National Gallery unveils 'uncompromising' portrait of Tony Blair by Alastair Adams
Oil painting is a dramatic close-up of the former Labour leader
He was notoriously unwilling to sit for a portrait when he first left office, but the National Portrait Gallery today finally unveiled an “immediate” and “uncompromising” work of former Prime Minister Tony Blair.
The four feet by three oil painting by Alastair Adams, President of the Royal Society of Portrait Painters, is a dramatic close-up of Mr Blair who is remembered for transforming the Labour Party, initiating vast public sector reform, negotiating the Good Friday Agreement in Northern Ireland and taking the country into bloody conflicts in Iraq and Afghanistan.
Mr Blair sat for the painter during the spring of 2011 at his home in Buckinghamshire and according to the gallery the resulting work “very immediate portrayal of the longest-serving Labour Prime Minister and, to date, the youngest Labour Prime Minister to take up office since 1812”.
Sarah Howgate, contemporary curator of the National Portrait Gallery, said: “The direct gaze of the sitter is uncompromising but also reflects his considerable skill as a negotiator on the world stage. The Gallery is now able to represent Tony Blair with a portrait consonant with the personality of an individual who has considerably shaped the political, economic and cultural climate of Britain”.

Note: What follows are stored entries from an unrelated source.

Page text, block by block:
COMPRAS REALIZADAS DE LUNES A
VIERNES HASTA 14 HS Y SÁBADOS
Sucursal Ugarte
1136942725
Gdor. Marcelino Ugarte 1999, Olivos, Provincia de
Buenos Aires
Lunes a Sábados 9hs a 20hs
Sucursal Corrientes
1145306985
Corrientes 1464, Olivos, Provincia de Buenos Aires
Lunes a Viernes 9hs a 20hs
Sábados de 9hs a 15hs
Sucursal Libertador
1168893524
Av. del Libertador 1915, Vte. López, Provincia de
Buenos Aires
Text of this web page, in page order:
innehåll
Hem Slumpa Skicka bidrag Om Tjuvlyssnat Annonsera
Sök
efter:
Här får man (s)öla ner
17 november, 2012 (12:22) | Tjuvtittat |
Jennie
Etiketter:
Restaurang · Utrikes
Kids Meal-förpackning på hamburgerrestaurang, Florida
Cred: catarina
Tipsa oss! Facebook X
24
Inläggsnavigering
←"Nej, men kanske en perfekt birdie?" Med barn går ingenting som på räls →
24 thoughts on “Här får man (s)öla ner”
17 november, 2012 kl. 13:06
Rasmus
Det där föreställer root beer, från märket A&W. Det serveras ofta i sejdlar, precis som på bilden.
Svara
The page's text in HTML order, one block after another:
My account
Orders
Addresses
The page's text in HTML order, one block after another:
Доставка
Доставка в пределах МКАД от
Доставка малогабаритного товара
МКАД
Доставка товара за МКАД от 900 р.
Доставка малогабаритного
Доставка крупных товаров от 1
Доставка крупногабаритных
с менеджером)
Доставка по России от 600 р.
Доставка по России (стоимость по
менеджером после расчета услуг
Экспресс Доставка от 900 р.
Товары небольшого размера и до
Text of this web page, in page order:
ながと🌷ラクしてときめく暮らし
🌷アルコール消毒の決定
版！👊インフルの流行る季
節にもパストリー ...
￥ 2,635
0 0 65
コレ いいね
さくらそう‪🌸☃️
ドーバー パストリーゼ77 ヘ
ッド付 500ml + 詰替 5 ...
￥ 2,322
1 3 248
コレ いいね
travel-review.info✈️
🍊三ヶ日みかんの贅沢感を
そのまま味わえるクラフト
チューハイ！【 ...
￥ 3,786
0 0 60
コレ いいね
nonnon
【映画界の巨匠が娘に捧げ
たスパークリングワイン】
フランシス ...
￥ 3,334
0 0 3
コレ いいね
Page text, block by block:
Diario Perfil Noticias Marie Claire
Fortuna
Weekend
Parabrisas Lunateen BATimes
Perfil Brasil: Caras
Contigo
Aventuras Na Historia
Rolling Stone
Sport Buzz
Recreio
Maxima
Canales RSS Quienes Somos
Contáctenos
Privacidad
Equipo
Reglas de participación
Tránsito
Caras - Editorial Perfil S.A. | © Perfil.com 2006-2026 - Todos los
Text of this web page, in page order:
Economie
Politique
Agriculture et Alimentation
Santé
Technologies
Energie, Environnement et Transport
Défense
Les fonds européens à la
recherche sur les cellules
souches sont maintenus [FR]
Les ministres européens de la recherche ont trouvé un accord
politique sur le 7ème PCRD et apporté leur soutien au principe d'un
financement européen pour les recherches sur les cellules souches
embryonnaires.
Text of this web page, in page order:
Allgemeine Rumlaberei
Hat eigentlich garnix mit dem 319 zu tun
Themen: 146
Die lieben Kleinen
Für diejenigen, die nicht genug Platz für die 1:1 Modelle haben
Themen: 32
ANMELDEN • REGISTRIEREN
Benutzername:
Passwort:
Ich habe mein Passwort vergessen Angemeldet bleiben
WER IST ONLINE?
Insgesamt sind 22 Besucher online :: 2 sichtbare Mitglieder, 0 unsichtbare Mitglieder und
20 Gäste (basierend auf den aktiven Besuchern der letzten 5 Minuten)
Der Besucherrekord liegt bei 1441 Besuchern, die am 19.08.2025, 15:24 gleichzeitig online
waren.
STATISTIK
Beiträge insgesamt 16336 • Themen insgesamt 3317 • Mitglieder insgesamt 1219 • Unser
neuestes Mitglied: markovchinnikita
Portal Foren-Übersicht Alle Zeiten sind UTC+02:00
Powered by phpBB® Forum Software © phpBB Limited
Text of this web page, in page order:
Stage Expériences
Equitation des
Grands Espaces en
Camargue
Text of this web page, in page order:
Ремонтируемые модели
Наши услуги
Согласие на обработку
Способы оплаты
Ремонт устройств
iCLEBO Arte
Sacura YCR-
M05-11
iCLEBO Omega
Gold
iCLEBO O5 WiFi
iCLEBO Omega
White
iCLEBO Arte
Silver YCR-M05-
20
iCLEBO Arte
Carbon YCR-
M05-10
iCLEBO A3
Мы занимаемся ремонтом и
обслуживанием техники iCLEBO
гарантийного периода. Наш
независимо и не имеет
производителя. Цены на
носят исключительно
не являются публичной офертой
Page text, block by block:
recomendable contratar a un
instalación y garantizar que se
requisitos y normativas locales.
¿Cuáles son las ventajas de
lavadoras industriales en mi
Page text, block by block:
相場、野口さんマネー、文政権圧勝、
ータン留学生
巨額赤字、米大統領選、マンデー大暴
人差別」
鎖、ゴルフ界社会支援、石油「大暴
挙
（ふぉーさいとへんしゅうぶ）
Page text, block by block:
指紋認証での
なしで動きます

Without a tie or his trademark mug of tea, the former Prime Minister’s portrait is the latest in the National Portrait Gallery’s plan to house portraits of all former British Prime Ministers, in a similar manner to a permanent collection of American Presidents at the Smithsonian portrait gallery in Washington.
While this is the first painted portrait of Tony Blair to enter the Gallery’s collections, he’s already represented in photographs in the gallery, while a portrait of him by Jonathan Yeo has hung the Great Hall of London's Lincoln's Inn since 2008.